Friday, March 15, 2019

Pythons & Windows

For a couple of years now, I have been developing software on machines with Mac OS X or Linux. Installing dev environments and tools for coding in languages like Node.js or Python is usually without any issues. Or is it just luck? At work, our team maintain packages, apps, tools and frameworks written in different languages (JavaScript, C#, Python, Ruby). Everything we develop should be platform independent.

Recently, we built a tool written in Python 3 and the tool is intended to be used by many teams within the organization. So, I asked a fellow developer with a Windows machine to try it out. As it turned out, installing Python on Windows was ... a bit different. 

Why use more than one version of Python?
It's important for us to be able to run both Python 2.7 and 3 on the same machine, because of peer projects using build tools like node-gyp (that still has dependencies to Python 2).

This is what we learned about setting up and run both the Pythons on a Windows machine.

First step: Download and install Python
Download the latest version of Python from https://www.python.org/downloads/
Install Python 3.7.2 or later using the downloaded installer.

What about Python 2.7?
Ok, Python 2.7 was already installed on the Windows machines we used, so we skipped that step.
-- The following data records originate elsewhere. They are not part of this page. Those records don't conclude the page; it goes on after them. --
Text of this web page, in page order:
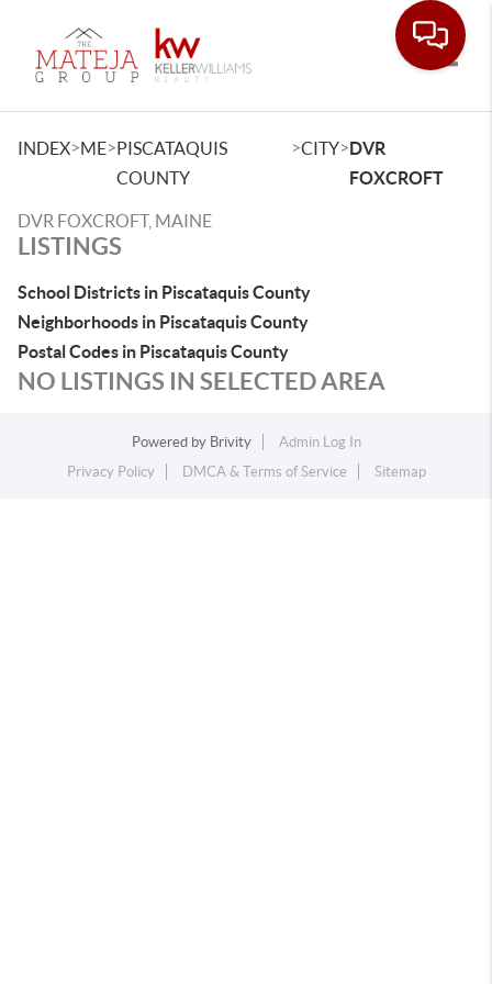
INDEX>ME>PISCATAQUIS
COUNTY
>CITY>DVR
FOXCROFT
DVR FOXCROFT, MAINE
LISTINGS
School Districts in Piscataquis County
Neighborhoods in Piscataquis County
Postal Codes in Piscataquis County
NO LISTINGS IN SELECTED AREA
Powered by Brivity
Admin Log In
Privacy Policy
DMCA & Terms of Service Sitemap

But you can download and install it from the same python.org site, or install the windows-build-tools.

Use PowerShell
PowerShell is cool. To make PowerShell as smooth as Bash, I think you should create aliases for the different Python versions. An alias can be added to the PowerShell profile. Check out the guide from Microsoft about verifying existing profiles and creating new ones.

Adding Python aliases to your PowerShell profile will make it possible to run both Python 2.7 and Python 3 in the same way as in other systems.

But where did the Windows installers put the Pythons? To find out, you can run this command in PowerShell:
where.exe python

Now you're ready to edit the PowerShell profile. Open it by typing notepad $profile, and add these rows:
New-Alias python C:\<my path to Python 2.7>\python.exe
New-Alias python3 C:\<my path to Python 3.7.2 or later>\python.exe 

Note: you may need an additional step, enabling profile scripts to run when a PowerShell window is opened. To do that, open a new PowerShell window in Admin mode (important) and write:
Set-ExecutionPolicy RemoteSigned

When finished, close the admin window, and open a new regular one. 

Almost done 
Verify the aliases, by typing:

python --version
(should output something like 2.7.*)

python3 --version 
(should output something like 3.7.*)



The Python virtual environment on Windows
Creating a virtual environment is the same as in Mac OS X or Linux: Install it with pip install virtualenv (only once), and create a virtual environment in your Python project folder with virtualenv venv.

To activate in bash, I'm used to write source venv/bin/activate

But that doesn't work on Windows. Instead, VirtualEnv for Windows have custom PowerShell scripts prepared for activation. You'll find them in the venv\Scripts folder that virtualenv has created with the virtualenv venv command.

.\venv\Scripts\activate.ps1 will activate the virtual environment in your Python folder.


With this setup, running Python apps will be close to identical to the setups in Mac OS X and Linux.